Standard 1: Culturally Competent Care (guideline)
“Health care organizations should ensure that patients/consumers receive from all staff members effective, understandable, and respectful care that is provided in a manner compatible with their cultural health beliefs and practices and preferred language.”
Intent of the Standard
Standard 1 forms the basis for all of the content of the other CLAS standards. The intent of the standard is to ensure that all patients receive culturally and linguistically competent healthcare services. The standard concerns not only patient-facing staff members but also the entire range of managers, policies, and systems that underlie any clinical encounter.
Definitions of components
The 3 specific components of culturally competent care are defined as follows:
- Respectful care involves taking into consideration the values, preferences, and expressed needs of the patient.
- Understandable care involves communicating in the patients’ preferred language and ensuring that they understand all clinical and administrative information.
- Effective care results in positive outcomes for patients, including:
- Appropriate preventive services, diagnosis, and treatment
- Improved health status
Traditional healthcare beliefs and systems
Culturally competent care involves respecting each patient’s beliefs and cultural values regarding health, disease, and the efficacy of treatments. The World Health Organization (WHO) defines traditional medicine as “the sum total of the knowledge, skills and practices based on the theories, beliefs and experiences indigenous to different cultures, whether explicable or not, used in the maintenance of health, as well as in the prevention, diagnosis, improvement or treatment of physical and mental illnesses.” [World Health Organization. General Guidelines for Methodologies on Research and Evaluation of Traditional Medicine. Geneva; 2000. Available at: http://www.who.int/medicines/areas/traditional/definitions/en/index.html.]
Culturally competent healthcare services include:
- Investment in efforts to overcome cultural, language, and communications barriers
- Providing an environment in which patients from diverse cultures feel comfortable discussing their cultural health beliefs and practices while discussing diagnostic and treatment choices
- Involving members of communities being served in assessing the effectiveness of communication and care
- Encouraging patients to express their spiritual beliefs and cultural practices
- Becoming familiar with and respectful of relevant traditional healing systems and beliefs and, when appropriate, integrating them into treatment plans
Staff cultural and linguistic competence
Training and education in cultural and linguistic competence too often focus on an organization’s front-line staff members—eg, physicians, nurses, physician assistants, and so forth. A critical goal for Standard 2 is to ensure that every organizational staff member becomes equipped with the behaviors, skills, and attitudes that will empower them to work effectively with patients across all of the population groups that their facility serves. For example, if a staff member at the admissions desk exhibits behavior that is not culturally and linguistically sensitive at a patient’s initial point of contact with the facility, that patient could feel unwelcome and leave before even having an opportunity to interact with any member of the clinical staff.

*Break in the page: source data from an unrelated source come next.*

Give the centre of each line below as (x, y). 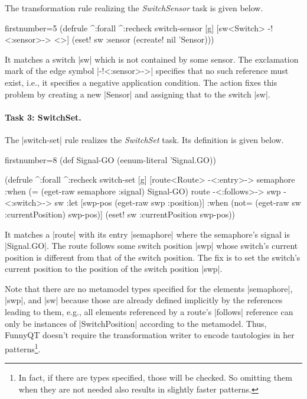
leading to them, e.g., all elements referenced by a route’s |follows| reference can (149, 312)
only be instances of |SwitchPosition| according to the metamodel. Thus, (136, 323)
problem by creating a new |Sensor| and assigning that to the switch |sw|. (138, 94)
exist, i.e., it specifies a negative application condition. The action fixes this (141, 82)
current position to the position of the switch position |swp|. (114, 269)
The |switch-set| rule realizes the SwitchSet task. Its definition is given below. (144, 139)
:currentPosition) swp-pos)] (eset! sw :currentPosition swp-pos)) (120, 214)
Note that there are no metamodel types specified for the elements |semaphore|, (149, 288)

Moreover, some healthcare organization staff members may not even think of themselves as “staff” and therefore do not appreciate the need for cultural and linguistic sensitivity. Others may regard themselves as culturally competent but in fact have an imperfect understanding of what is involved in cultural competence or feel that treating all patients in the same manner constitutes cultural competence. Therefore, healthcare organizations should recognize the need to support the cultural and linguistic competence of staff members at every level of the organization. Another important aspect of Standard 2 is that it is applicable not only to staff in facilities that provide direct medical care but also to those in other care settings, such as public health or prevention services.
Organizational Role in Ensuring Culturally Competent Encounters
Sound organizational and managerial supervision and infrastructure are critical to ensuring that all staff members provide culturally and linguistically competent interactions with each patient. Possibly the most important first step is that the organization must become put into place processes to develop a thorough understanding of the characteristics, attitudes, and practices of the communities that they serve. Based on the knowledge developed during this process, the facility should design services that address both general healthcare needs and those that are unique to the populations of their service area. The organization’s managerial staff should collaborate with physicians and other direct-care providers:
- To incorporate cultural sensitivity into each staff person’s day-to-day interactions with patients
- To make available culturally appropriate diagnostic tools, clinical guidelines, and health-education materials
- To require continuing education and training in delivering culturally and linguistically appropriate services
Additional organizational measures that enhance accessibility to healthcare services for members of diverse populations may include:
- Scheduling bilingual and culturally knowledgeable nurses at call centers to give advice to patients
- Offering longer clinic visits to patients who have challenging linguistic or cultural needs
- Providing larger patient exam and waiting rooms in facilities where multiple family members may be present to support patients
In the end, a healthcare organization’s management should take responsibility for assessing the cultural and linguistic competence skills of all staff members by conducting performance evaluations and requesting that patients assess their satisfaction with staff encounters.